II Domenica di Pasqua
OGGI SI CELEBRA LA FESTA DELLA DIVINA MISERICORDIA
Sangue e Acqua, che scaturisti dal Cuore di Gesù sorgente di misericordia per noi, confido in Te
Iniziamo la Giornata Pregando (colletta)
O Dio, che nella passione del Cristo nostro Signore ci hai liberati dalla morte, eredità dell’antico peccato trasmessa a tutto il genere umano, rinnovaci a somiglianza del tuo Figlio; e come abbiamo portato in noi, per la nostra nascita, l’immagine dell’uomo terreno, così per l’azione del tuo Spirito, fa’ che portiamo l’immagine dell’uomo celeste. Per Cristo nostro Signore.
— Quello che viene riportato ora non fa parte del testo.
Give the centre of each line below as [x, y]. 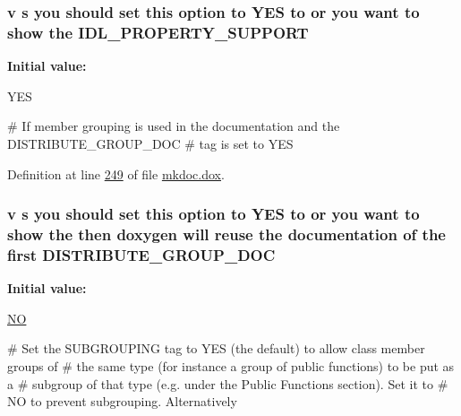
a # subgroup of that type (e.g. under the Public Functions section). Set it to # [228, 383]
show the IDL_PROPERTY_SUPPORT [158, 32]
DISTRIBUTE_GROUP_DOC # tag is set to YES [150, 143]
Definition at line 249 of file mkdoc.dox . [116, 173]
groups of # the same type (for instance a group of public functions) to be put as [231, 365]
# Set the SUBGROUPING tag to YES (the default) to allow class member [216, 348]
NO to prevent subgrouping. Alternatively [122, 401]
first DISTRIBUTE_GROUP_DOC [141, 254]
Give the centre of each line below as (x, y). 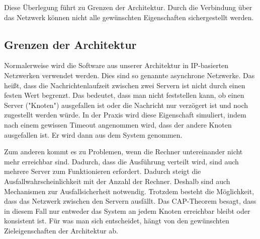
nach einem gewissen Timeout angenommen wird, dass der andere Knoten (118, 124)
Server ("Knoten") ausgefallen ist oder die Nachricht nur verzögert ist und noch (126, 105)
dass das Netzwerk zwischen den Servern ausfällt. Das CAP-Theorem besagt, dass (130, 201)
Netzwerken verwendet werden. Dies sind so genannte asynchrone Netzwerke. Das (129, 75)
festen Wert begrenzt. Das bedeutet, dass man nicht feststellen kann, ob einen (124, 95)
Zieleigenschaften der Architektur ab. (61, 230)
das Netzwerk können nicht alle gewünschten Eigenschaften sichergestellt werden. (129, 17)
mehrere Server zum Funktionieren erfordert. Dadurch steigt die (103, 171)
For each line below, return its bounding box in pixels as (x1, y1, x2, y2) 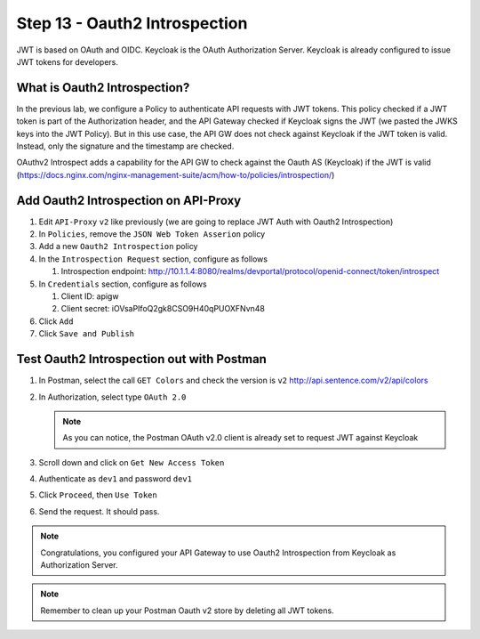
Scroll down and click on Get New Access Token (38, 457, 225, 467)
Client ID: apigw (60, 291, 119, 302)
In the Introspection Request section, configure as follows (38, 254, 268, 264)
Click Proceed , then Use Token (38, 489, 157, 500)
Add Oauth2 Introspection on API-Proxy (16, 192, 242, 208)
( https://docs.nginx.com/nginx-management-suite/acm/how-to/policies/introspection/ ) (16, 169, 335, 180)
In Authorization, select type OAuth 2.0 (38, 392, 187, 402)
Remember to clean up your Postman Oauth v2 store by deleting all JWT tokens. (40, 605, 334, 616)
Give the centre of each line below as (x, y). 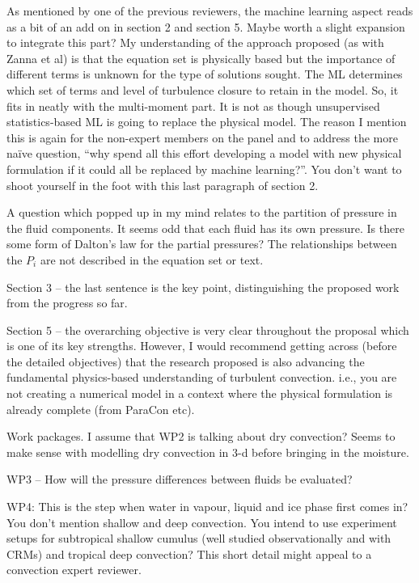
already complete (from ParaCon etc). (101, 409)
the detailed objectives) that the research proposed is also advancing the (186, 361)
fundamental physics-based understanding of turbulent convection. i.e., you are (202, 377)
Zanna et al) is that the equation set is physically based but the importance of (201, 58)
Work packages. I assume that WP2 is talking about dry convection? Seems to (201, 436)
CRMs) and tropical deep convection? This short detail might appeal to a (189, 553)
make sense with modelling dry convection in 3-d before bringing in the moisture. (208, 452)
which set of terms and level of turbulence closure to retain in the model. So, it (203, 89)
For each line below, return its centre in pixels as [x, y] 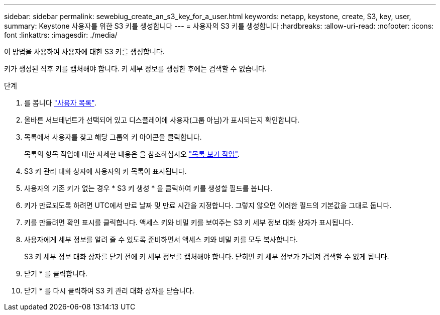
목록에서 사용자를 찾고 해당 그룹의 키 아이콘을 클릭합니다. [113, 137]
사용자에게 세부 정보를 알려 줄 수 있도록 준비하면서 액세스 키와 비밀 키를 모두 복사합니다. [161, 239]
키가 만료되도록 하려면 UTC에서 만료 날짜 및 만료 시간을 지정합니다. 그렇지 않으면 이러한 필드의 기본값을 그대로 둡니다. [208, 205]
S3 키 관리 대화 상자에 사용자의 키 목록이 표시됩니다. [105, 171]
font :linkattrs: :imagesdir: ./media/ [61, 35]
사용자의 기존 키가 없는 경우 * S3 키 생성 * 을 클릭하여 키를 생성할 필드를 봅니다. [148, 188]
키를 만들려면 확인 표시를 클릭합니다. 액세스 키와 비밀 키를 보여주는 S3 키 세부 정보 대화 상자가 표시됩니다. [189, 222]
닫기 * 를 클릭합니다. [56, 274]
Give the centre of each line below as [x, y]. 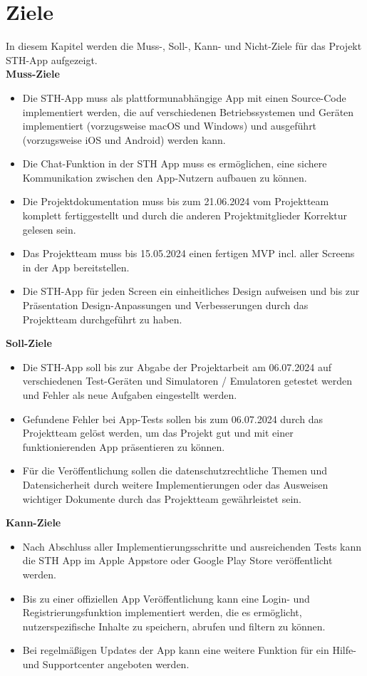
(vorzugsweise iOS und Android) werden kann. [124, 139]
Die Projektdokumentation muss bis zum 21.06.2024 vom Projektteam [176, 201]
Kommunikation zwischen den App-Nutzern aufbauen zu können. [165, 177]
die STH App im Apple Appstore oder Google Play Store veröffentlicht [177, 560]
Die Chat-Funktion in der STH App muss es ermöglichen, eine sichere [175, 163]
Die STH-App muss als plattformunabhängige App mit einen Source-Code [184, 97]
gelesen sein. [49, 229]
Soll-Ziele [29, 343]
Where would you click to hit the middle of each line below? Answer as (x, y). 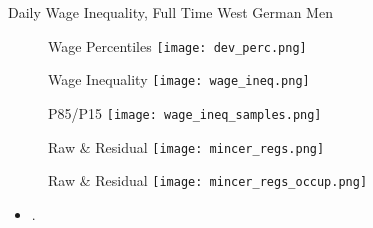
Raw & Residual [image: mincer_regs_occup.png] (208, 180)
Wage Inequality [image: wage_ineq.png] (179, 79)
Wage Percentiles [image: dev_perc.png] (177, 45)
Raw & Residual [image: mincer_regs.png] (186, 146)
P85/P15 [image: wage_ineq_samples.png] (185, 112)
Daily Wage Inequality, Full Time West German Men (170, 12)

La Parola di Dio del Giorno LETTURE: Atti 2,42-47; Salmo 117; 1 Pietro1, 3-9; Giovanni 20, 19-31 |
La sera di quel giorno, il primo della settimana, mentre erano chiuse le porte del luogo dove si trovavano i discepoli per timore dei Giudei, venne Gesù, stette in mezzo e disse loro: «Pace a voi!». Detto questo, mostrò loro le mani e il fianco. E i discepoli gioirono al vedere il Signore. Gesù disse loro di nuovo: «Pace a voi! Come il Padre ha mandato me, anche io mando voi». Detto questo, soffiò e disse loro: «Ricevete lo Spirito Santo. A coloro a cui perdonerete i peccati, saranno perdonati; a coloro a cui non perdonerete, non saranno perdonati». Tommaso, uno dei Dodici, chiamato Dìdimo, non era con loro quando venne Gesù. Gli dicevano gli altri discepoli: «Abbiamo visto il Signore!». Ma egli disse loro: «Se non vedo nelle sue mani il segno dei chiodi e non metto il mio dito nel segno dei chiodi e non metto la mia mano nel suo fianco, io non credo». Otto giorni dopo i discepoli erano di nuovo in casa e c’era con loro anche Tommaso. Venne Gesù, a porte chiuse, stette in mezzo e disse: «Pace a voi!». Poi disse a Tommaso: «Metti qui il tuo dito e guarda le mie mani; tendi la tua mano e mettila nel mio fianco; e non essere incredulo, ma credente!». Gli rispose Tommaso: «Mio Signore e mio Dio!». Gesù gli disse: «Perché mi hai veduto, tu hai creduto; beati quelli che non hanno visto e hanno creduto!». Gesù, in presenza dei suoi discepoli, fece molti altri segni che non sono stati scritti in questo libro. Ma questi sono stati scritti perché crediate che Gesù è il Cristo, il Figlio di Dio, e perché, credendo, abbiate la vita nel suo nome.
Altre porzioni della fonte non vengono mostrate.